Мастер удовлетворенно кивнул и спросил, что сказано в правилах об изображении мускулов и жил.
— О учитель, мясо мускулов должно быть бугристым, а жилы должны присутствовать, оставаясь невидимыми!
— Все верно, брат! Повторите еще раз правило о тыльной стороне руки и о ногтях!
— Тыльная сторона руки выпуклая,
— Если вы будете рисовать так, как излагаете правила, я останусь вами доволен, — сказал учитель и перешел к другому ученику.
— А почему бы вам не нарисовать Будду таким, каким вы его видите и представляете? — с удивлением спросил Тенгери.
— Потому что Будда есть один–единственный, и, значит, каждое новое его изображение не должно ничем отличаться от тысячи других в пагоде, ибо у него есть тридцать две больших и восемьдесят маленьких красивых черт и черточек.
— Нравится вам изображать все в точности так, как предписано?
— Об этом я еще никогда не задумывался, — уклонился от ответа монах. — Да, кстати: все, что Будду окружает — море, небо и землю, — я могу нарисовать как пожелаю.
— Тогда я на вашем месте рисовал бы только море, небо и землю.
— Будда во всем и повсюду! Как бы вы, если вы монах или лама, стали рисовать море, небо и землю без Будды? Нет–нет, это нам запрещено!
— Я не монах!
— Разве я утверждал это, брат?
— Зато я ни рисовать, ни вышивать картины не умею, — упавшим вдруг голосом проговорил Тенгери.
— Когда я пришел в монастырь, я тоже не умел! Я не умел ни читать, ни писать — ничего! — Тем временем монах успел нарисовать ладони Будды такими, что они напоминали листья лотоса и имели цвет крови зайца. — Так научитесь рисовать!
— Я монгол, брат!
— И что с того? Научиться рисовать может каждый. Хорошо у него будет получаться или нет — выяснится потом. Но научиться рисованию можно! Если вы полюбите то, что будете рисовать, получится!

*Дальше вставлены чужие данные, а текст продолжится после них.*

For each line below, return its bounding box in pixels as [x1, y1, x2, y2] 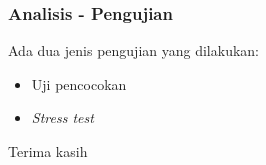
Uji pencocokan [31, 73, 127, 94]
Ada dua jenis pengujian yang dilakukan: [8, 40, 259, 61]
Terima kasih [8, 141, 88, 161]
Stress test [31, 107, 94, 128]
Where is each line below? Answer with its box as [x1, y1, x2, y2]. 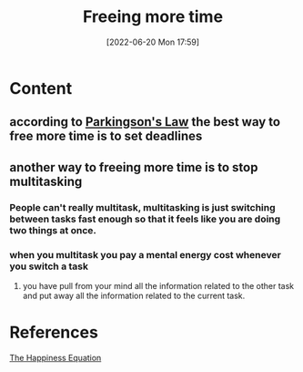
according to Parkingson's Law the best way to [9, 114, 280, 129]
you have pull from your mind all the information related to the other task [22, 280, 294, 291]
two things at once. [9, 223, 97, 236]
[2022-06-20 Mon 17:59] [106, 36, 200, 47]
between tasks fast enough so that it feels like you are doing [9, 212, 281, 225]
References [9, 322, 98, 343]
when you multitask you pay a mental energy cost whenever [9, 248, 282, 261]
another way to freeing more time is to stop [9, 160, 258, 175]
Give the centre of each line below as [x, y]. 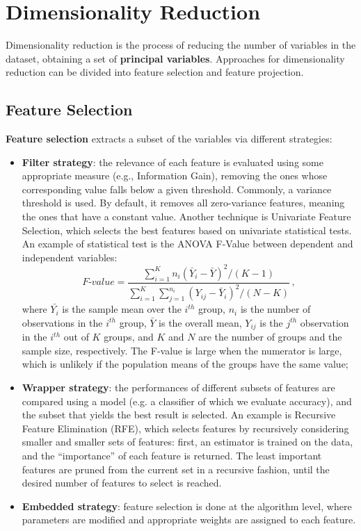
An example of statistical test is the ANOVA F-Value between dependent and [187, 244]
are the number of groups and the [270, 337]
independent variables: [70, 257]
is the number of [275, 309]
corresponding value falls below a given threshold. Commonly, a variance [177, 189]
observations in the [62, 322]
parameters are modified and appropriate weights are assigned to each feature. [189, 520]
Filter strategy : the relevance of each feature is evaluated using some [173, 162]

— Почему вы рисуете голову Будды похожей на куриное яйцо?
— Так гласит правило, брат!
— А откуда вы знаете, какие краски накладывать?
— Это предписывает сам Будда, когда время от времени рисует на небе радугу. Вот эти краски мы и берем!
С покатой крыши упало несколько капель талой воды. Солнце светило монахам прямо в лицо, но они продолжали рисовать, резать по дереву или лепить фигуры Будды из воска, что Тенгери показалось особенно странным.
А некоторые сбивали масло из молока яков до тех пор, пока оно по цвету не начинало напоминать тело божества. Масло они тоже разрисовывали светящейся краской. Когда солнце скрылось за холмами, а снег на крыше перестал подтаивать, монахи сошли с помоста вниз.
— Если хотите, приходите еще, — предложил монах, удаляясь вместе с другими в сторону ворот главного храма, где они готовились к вечернему богослужению.
Идя по крутому каменистому берегу, Тенгери впервые за долгое время испытывал добрые чувства: этот день ничем не напоминал множество других, ему предшествовавших. Его так и подмывало и завтра, и послезавтра снова и снова посещать монастырь, чтобы наблюдать, как монахи собственными руками создают вещи удивительной красоты. С приходом зимы замерзла не только земля, но замерла и война, и теперь у воинов не было иных занятий, кроме как заботиться о стадах и табунах да забивать заболевших овец и лошадей. Ну и изредка выставить часовых или отправиться в дозор или на разведку. Нет, Бат не имел ничего против того, чтобы Тенгери появлялся в монастыре. По крайней мере, он ничего такого не сказал. Может быть, он проявлял такое снисхождение к нему еще и потому, что по его вине Тенгери всю ночь простоял голым, привязанный к тополю.